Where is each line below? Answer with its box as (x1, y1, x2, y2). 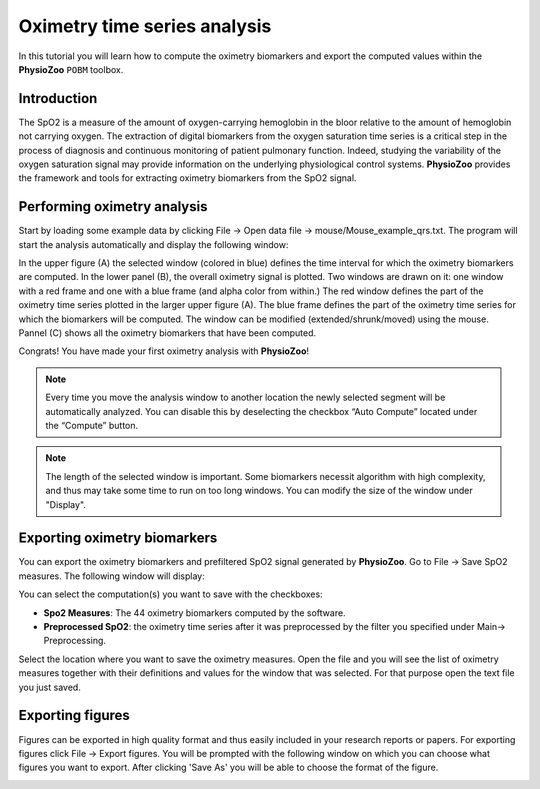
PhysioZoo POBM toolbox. (18, 63, 124, 75)
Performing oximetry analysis (18, 198, 208, 215)
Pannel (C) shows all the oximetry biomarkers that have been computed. (18, 327, 317, 339)
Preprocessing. (43, 635, 107, 647)
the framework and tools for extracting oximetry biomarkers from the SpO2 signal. (18, 172, 357, 184)
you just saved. (18, 681, 82, 693)
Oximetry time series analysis (18, 15, 272, 37)
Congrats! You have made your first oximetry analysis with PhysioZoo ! (18, 345, 310, 357)
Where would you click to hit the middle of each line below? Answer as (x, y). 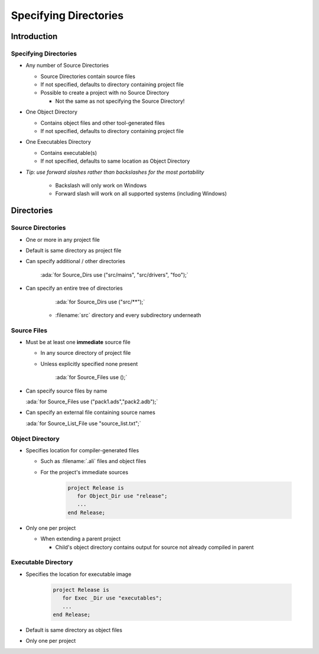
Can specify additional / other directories (75, 261)
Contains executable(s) (69, 153)
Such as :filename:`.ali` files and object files (93, 461)
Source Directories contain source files (88, 76)
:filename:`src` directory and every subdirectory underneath (128, 315)
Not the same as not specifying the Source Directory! (120, 101)
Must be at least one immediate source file (78, 342)
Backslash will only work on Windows (101, 185)
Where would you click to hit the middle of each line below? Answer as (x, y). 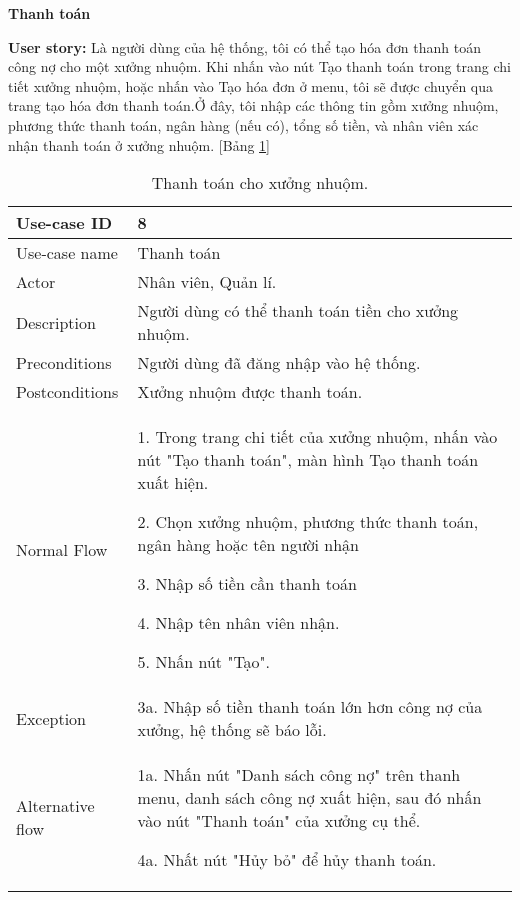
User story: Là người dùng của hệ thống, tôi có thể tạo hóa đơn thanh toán (244, 46)
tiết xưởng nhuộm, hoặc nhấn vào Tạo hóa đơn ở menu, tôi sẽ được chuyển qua (251, 85)
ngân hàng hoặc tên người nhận (248, 545)
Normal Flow (62, 549)
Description (56, 322)
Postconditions (67, 392)
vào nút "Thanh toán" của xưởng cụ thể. (279, 821)
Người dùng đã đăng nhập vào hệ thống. (279, 363)
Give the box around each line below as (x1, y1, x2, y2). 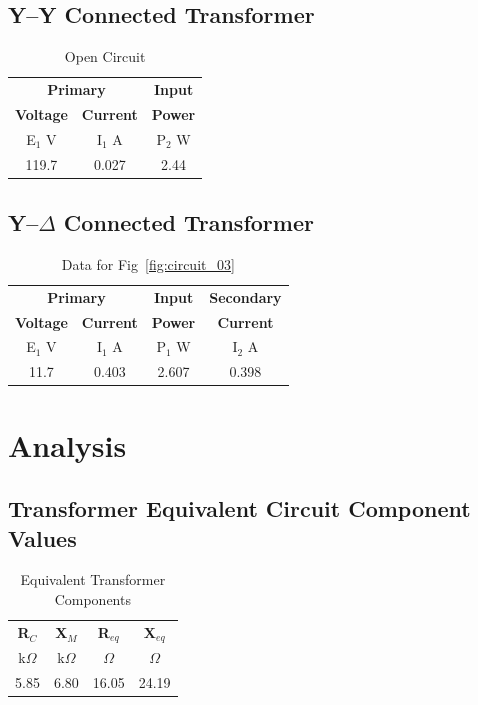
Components (54, 588, 131, 609)
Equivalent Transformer (20, 569, 166, 590)
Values (8, 522, 77, 553)
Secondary (209, 286, 282, 307)
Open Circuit (64, 46, 146, 67)
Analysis (8, 424, 127, 465)
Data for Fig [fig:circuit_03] (61, 253, 235, 274)
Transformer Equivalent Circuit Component (8, 493, 471, 524)
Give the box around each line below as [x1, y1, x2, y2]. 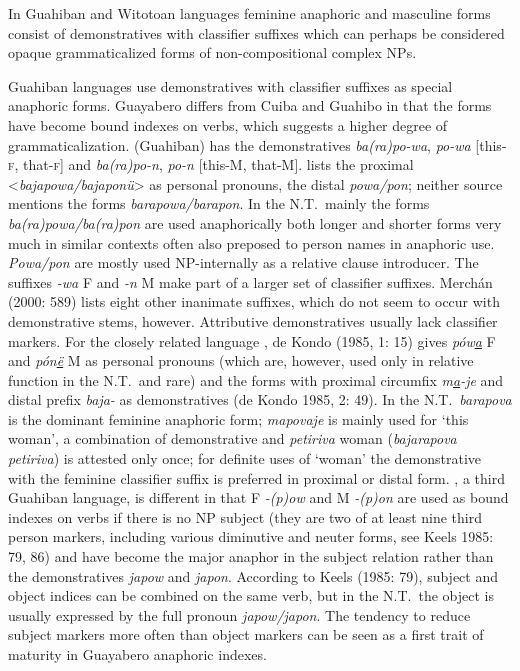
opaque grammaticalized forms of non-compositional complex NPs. [8, 42, 417, 63]
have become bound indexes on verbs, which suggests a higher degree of [8, 114, 448, 135]
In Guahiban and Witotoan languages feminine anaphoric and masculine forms [8, 3, 491, 23]
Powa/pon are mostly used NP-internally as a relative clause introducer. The [8, 252, 479, 273]
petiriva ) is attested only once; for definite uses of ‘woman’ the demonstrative [8, 448, 482, 469]
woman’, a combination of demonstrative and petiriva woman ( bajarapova [8, 428, 457, 449]
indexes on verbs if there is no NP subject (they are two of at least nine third [8, 506, 482, 527]
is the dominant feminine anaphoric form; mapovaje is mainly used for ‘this [8, 408, 469, 429]
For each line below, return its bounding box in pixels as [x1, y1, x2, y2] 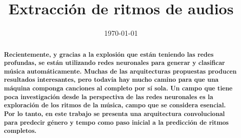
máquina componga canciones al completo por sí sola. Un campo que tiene [4, 84, 233, 93]
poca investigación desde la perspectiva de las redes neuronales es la [4, 92, 213, 101]
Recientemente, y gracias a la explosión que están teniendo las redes [4, 50, 214, 59]
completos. [4, 126, 37, 135]
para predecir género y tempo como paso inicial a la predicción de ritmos [4, 118, 229, 127]
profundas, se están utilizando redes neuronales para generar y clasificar [4, 58, 225, 67]
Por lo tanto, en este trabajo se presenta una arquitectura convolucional [4, 109, 225, 119]
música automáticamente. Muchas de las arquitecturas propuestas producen [4, 66, 237, 76]
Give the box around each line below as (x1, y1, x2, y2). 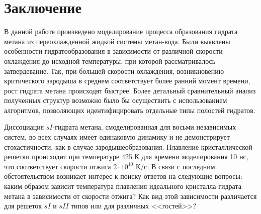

○ ○ ○ ○ ○

*REQUIRED ACTION*:
Could you return each entry word for word, with the images omitted?

*ANSWER FOR THIS EXERCISE*:
Where is each line below? Answer with its box as (x1, y1, x2, y2). 
PhysioZoo POBM toolbox. (18, 63, 124, 75)
Performing oximetry analysis (18, 198, 208, 215)
Pannel (C) shows all the oximetry biomarkers that have been computed. (18, 327, 317, 339)
Preprocessing. (43, 635, 107, 647)
the framework and tools for extracting oximetry biomarkers from the SpO2 signal. (18, 172, 357, 184)
you just saved. (18, 681, 82, 693)
Oximetry time series analysis (18, 15, 272, 37)
Congrats! You have made your first oximetry analysis with PhysioZoo ! (18, 345, 310, 357)
Where would you click to hit the middle of each line below? Answer as (x, y). 
Can specify additional / other directories (75, 261)
Contains executable(s) (69, 153)
Such as :filename:`.ali` files and object files (93, 461)
Source Directories contain source files (88, 76)
:filename:`src` directory and every subdirectory underneath (128, 315)
Not the same as not specifying the Source Directory! (120, 101)
Must be at least one immediate source file (78, 342)
Backslash will only work on Windows (101, 185)
Where would you click to hit the middle of each line below? Answer as (x, y). 
User story: Là người dùng của hệ thống, tôi có thể tạo hóa đơn thanh toán (244, 46)
tiết xưởng nhuộm, hoặc nhấn vào Tạo hóa đơn ở menu, tôi sẽ được chuyển qua (251, 85)
ngân hàng hoặc tên người nhận (248, 545)
Normal Flow (62, 549)
Description (56, 322)
Postconditions (67, 392)
vào nút "Thanh toán" của xưởng cụ thể. (279, 821)
Người dùng đã đăng nhập vào hệ thống. (279, 363)
Give the box around each line below as (x1, y1, x2, y2). 
Components (54, 588, 131, 609)
Equivalent Transformer (20, 569, 166, 590)
Values (8, 522, 77, 553)
Secondary (209, 286, 282, 307)
Open Circuit (64, 46, 146, 67)
Analysis (8, 424, 127, 465)
Data for Fig [fig:circuit_03] (61, 253, 235, 274)
Transformer Equivalent Circuit Component (8, 493, 471, 524)
Give the box around each line below as [x1, y1, x2, y2]. 
opaque grammaticalized forms of non-compositional complex NPs. [8, 42, 417, 63]
have become bound indexes on verbs, which suggests a higher degree of [8, 114, 448, 135]
In Guahiban and Witotoan languages feminine anaphoric and masculine forms [8, 3, 491, 23]
Powa/pon are mostly used NP-internally as a relative clause introducer. The [8, 252, 479, 273]
petiriva ) is attested only once; for definite uses of ‘woman’ the demonstrative [8, 448, 482, 469]
woman’, a combination of demonstrative and petiriva woman ( bajarapova [8, 428, 457, 449]
indexes on verbs if there is no NP subject (they are two of at least nine third [8, 506, 482, 527]
is the dominant feminine anaphoric form; mapovaje is mainly used for ‘this [8, 408, 469, 429]
For each line below, return its bounding box in pixels as [x1, y1, x2, y2] 
máquina componga canciones al completo por sí sola. Un campo que tiene [4, 84, 233, 93]
poca investigación desde la perspectiva de las redes neuronales es la [4, 92, 213, 101]
Recientemente, y gracias a la explosión que están teniendo las redes [4, 50, 214, 59]
completos. [4, 126, 37, 135]
para predecir género y tempo como paso inicial a la predicción de ritmos [4, 118, 229, 127]
profundas, se están utilizando redes neuronales para generar y clasificar [4, 58, 225, 67]
Por lo tanto, en este trabajo se presenta una arquitectura convolucional [4, 109, 225, 119]
música automáticamente. Muchas de las arquitecturas propuestas producen [4, 66, 237, 76]
Give the box around each line below as (x1, y1, x2, y2). 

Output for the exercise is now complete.